Return each line of the data below exactly, omitting any pictures.

════════════════

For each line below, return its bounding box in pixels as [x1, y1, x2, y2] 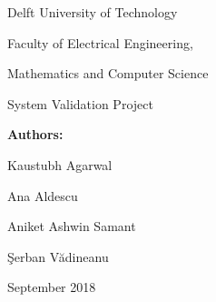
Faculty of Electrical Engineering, [7, 33, 193, 52]
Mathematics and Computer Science [7, 64, 209, 83]
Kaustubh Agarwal [7, 155, 113, 174]
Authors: [7, 125, 64, 144]
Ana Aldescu [7, 186, 78, 205]
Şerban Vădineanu [7, 247, 109, 266]
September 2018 [7, 277, 96, 297]
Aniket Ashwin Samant [7, 216, 136, 236]
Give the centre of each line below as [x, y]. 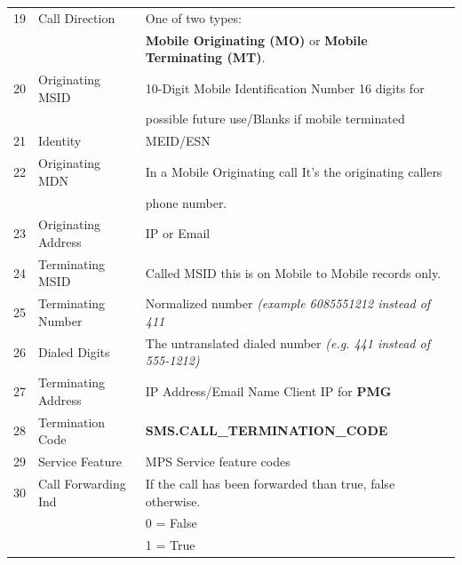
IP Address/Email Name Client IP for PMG [268, 390]
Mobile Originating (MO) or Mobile [256, 40]
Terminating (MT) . [205, 57]
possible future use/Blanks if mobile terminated [275, 119]
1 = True [170, 545]
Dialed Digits [74, 351]
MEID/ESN [178, 141]
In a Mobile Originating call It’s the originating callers [294, 171]
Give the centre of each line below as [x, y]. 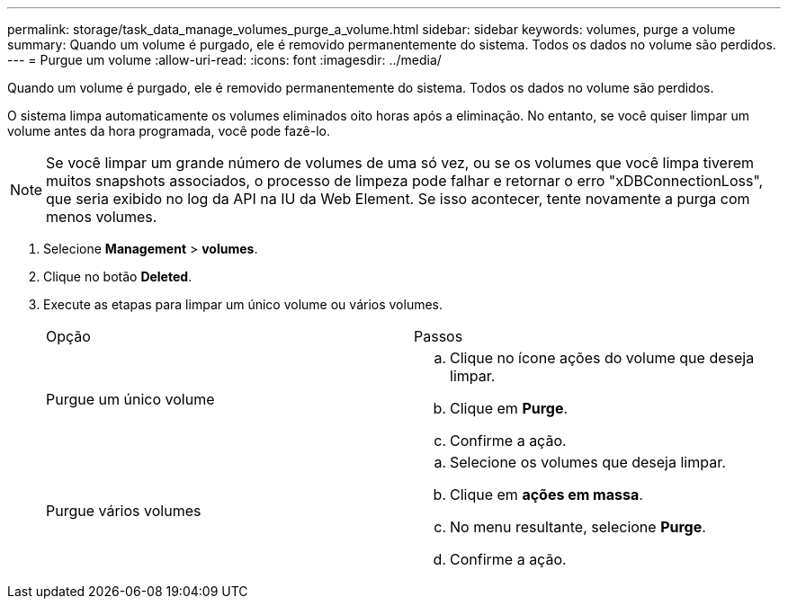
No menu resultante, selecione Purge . [578, 527]
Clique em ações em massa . [546, 495]
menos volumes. [102, 217]
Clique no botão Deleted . [118, 276]
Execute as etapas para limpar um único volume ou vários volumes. [243, 304]
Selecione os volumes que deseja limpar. [588, 462]
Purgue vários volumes [124, 511]
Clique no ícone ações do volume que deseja [602, 358]
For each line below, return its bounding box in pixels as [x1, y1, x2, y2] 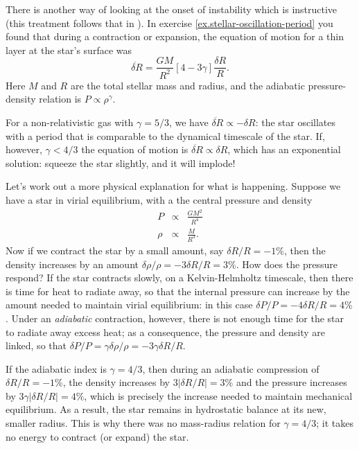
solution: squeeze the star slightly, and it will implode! [6, 155, 236, 170]
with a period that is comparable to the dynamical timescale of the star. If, [6, 128, 325, 143]
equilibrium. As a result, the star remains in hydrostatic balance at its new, [6, 402, 326, 416]
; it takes [316, 416, 354, 430]
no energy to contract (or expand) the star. [6, 429, 189, 443]
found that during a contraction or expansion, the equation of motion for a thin [6, 29, 344, 44]
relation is [39, 91, 82, 106]
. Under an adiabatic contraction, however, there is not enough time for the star [6, 310, 344, 325]
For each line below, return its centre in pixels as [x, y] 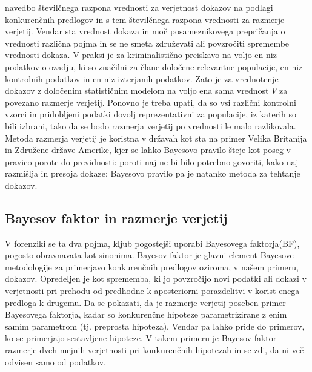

════════════════

= ANSWER TO THE EXERCISE =
For each line below, return its bounding box in pixels as [x1, y1, x2, y2] 
Faculty of Electrical Engineering, [7, 33, 193, 52]
Mathematics and Computer Science [7, 64, 209, 83]
Kaustubh Agarwal [7, 155, 113, 174]
Authors: [7, 125, 64, 144]
Ana Aldescu [7, 186, 78, 205]
Şerban Vădineanu [7, 247, 109, 266]
September 2018 [7, 277, 96, 297]
Aniket Ashwin Samant [7, 216, 136, 236]
Give the centre of each line below as [x, y]. 
IP Address/Email Name Client IP for PMG [268, 390]
Mobile Originating (MO) or Mobile [256, 40]
Terminating (MT) . [205, 57]
possible future use/Blanks if mobile terminated [275, 119]
1 = True [170, 545]
Dialed Digits [74, 351]
MEID/ESN [178, 141]
In a Mobile Originating call It’s the originating callers [294, 171]
Give the centre of each line below as [x, y]. 
No menu resultante, selecione Purge . [578, 527]
Clique em ações em massa . [546, 495]
menos volumes. [102, 217]
Clique no botão Deleted . [118, 276]
Execute as etapas para limpar um único volume ou vários volumes. [243, 304]
Selecione os volumes que deseja limpar. [588, 462]
Purgue vários volumes [124, 511]
Clique no ícone ações do volume que deseja [602, 358]
For each line below, return its bounding box in pixels as [x1, y1, x2, y2] 
solution: squeeze the star slightly, and it will implode! [6, 155, 236, 170]
with a period that is comparable to the dynamical timescale of the star. If, [6, 128, 325, 143]
equilibrium. As a result, the star remains in hydrostatic balance at its new, [6, 402, 326, 416]
; it takes [316, 416, 354, 430]
no energy to contract (or expand) the star. [6, 429, 189, 443]
found that during a contraction or expansion, the equation of motion for a thin [6, 29, 344, 44]
relation is [39, 91, 82, 106]
. Under an adiabatic contraction, however, there is not enough time for the star [6, 310, 344, 325]
For each line below, return its centre in pixels as [x, y] 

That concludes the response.